First, you meet the hero (often an unlikely hero) in their ordinary world.

Step 2, the hero is invited into an adventure through someone or something calling them out of their comfort zone.

3, the hero will refuse the call to something greater.

4, they meet a mentor or find another new source of wisdom or courage.

5, they leave the ordinary world and cross a threshold into a new and foreign place.

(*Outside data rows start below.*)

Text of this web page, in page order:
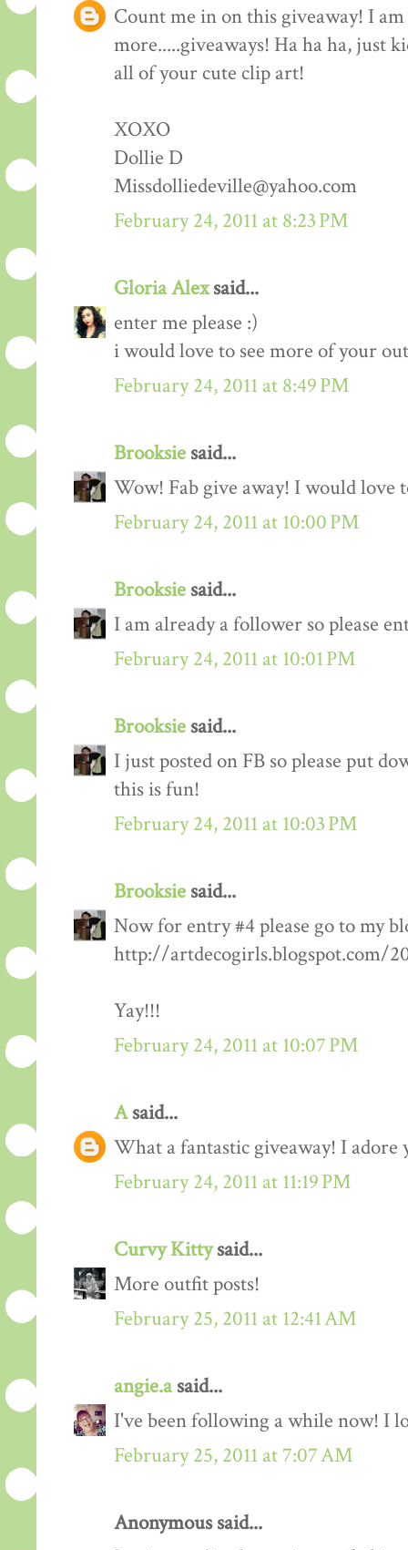
Count me in on this giveaway! I
more.....giveaways! Ha ha ha, just
all of your cute clip art!
XOXO
Dollie D
Missdolliedeville@yahoo.com
February 24, 2011 at 8:23 PM
Gloria Alexsaid...
enter me please :)
i would love to see more of your
February 24, 2011 at 8:49 PM
Brooksie said...
Wow! Fab give away! I would love
February 24, 2011 at 10:00 PM
Brooksie said...
I am already a follower so please
February 24, 2011 at 10:01 PM
Brooksie said...
I just posted on FB so please put
this is fun!
February 24, 2011 at 10:03 PM
Brooksie said...
Now for entry #4 please go to my
http://artdecogirls.blogspot.com/
Yay!!!
February 24, 2011 at 10:07 PM
Asaid...
What a fantastic giveaway! I adore
February 24, 2011 at 11:19 PM
Curvy Kittysaid...
More outfit posts!
February 25, 2011 at 12:41 AM
angie.asaid...
I've been following a while now! I
February 25, 2011 at 7:07 AM
Anonymous said...
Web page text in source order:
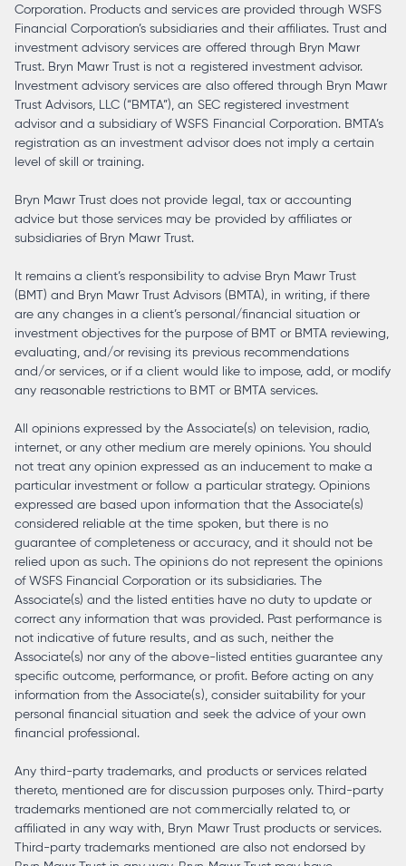
Corporation. Products and services are provided through WSFS
Financial Corporation’s subsidiaries and their affiliates. Trust and
investment advisory services are offered through Bryn Mawr
Trust. Bryn Mawr Trust is not a registered investment advisor.
Investment advisory services are also offered through Bryn Mawr
Trust Advisors, LLC (“BMTA”), an SEC registered investment
advisor and a subsidiary of WSFS Financial Corporation. BMTA’s
registration as an investment advisor does not imply a certain
level of skill or training.
Bryn Mawr Trust does not provide legal, tax or accounting
advice but those services may be provided by affiliates or
subsidiaries of Bryn Mawr Trust.
It remains a client’s responsibility to advise Bryn Mawr Trust
(BMT) and Bryn Mawr Trust Advisors (BMTA), in writing, if there
are any changes in a client’s personal/financial situation or
investment objectives for the purpose of BMT or BMTA reviewing,
evaluating, and/or revising its previous recommendations
and/or services, or if a client would like to impose, add, or modify
any reasonable restrictions to BMT or BMTA services.
All opinions expressed by the Associate(s) on television, radio,
internet, or any other medium are merely opinions. You should
not treat any opinion expressed as an inducement to make a
particular investment or follow a particular strategy. Opinions
expressed are based upon information that the Associate(s)
considered reliable at the time spoken, but there is no
guarantee of completeness or accuracy, and it should not be
relied upon as such. The opinions do not represent the opinions
of WSFS Financial Corporation or its subsidiaries. The
Associate(s) and the listed entities have no duty to update or
correct any information that was provided. Past performance is
not indicative of future results, and as such, neither the
Associate(s) nor any of the above-listed entities guarantee any
specific outcome, performance, or profit. Before acting on any
information from the Associate(s), consider suitability for your
personal financial situation and seek the advice of your own
financial professional.
Any third-party trademarks, and products or services related
thereto, mentioned are for discussion purposes only. Third-party
trademarks mentioned are not commercially related to, or
affiliated in any way with, Bryn Mawr Trust products or services.
Third-party trademarks mentioned are also not endorsed by

6, the protagonist goes through conflict, meeting people who will become either allies or enemies for the journey.

7, they prepare to meet a defining challenge.

8, the hero experiences an ordeal that could lead to her greatest fear or even death.

9, they receive a reward for facing that ordeal.

10, the hero returns home with new knowledge or treasure.

11, there’s one final test when they’re almost home.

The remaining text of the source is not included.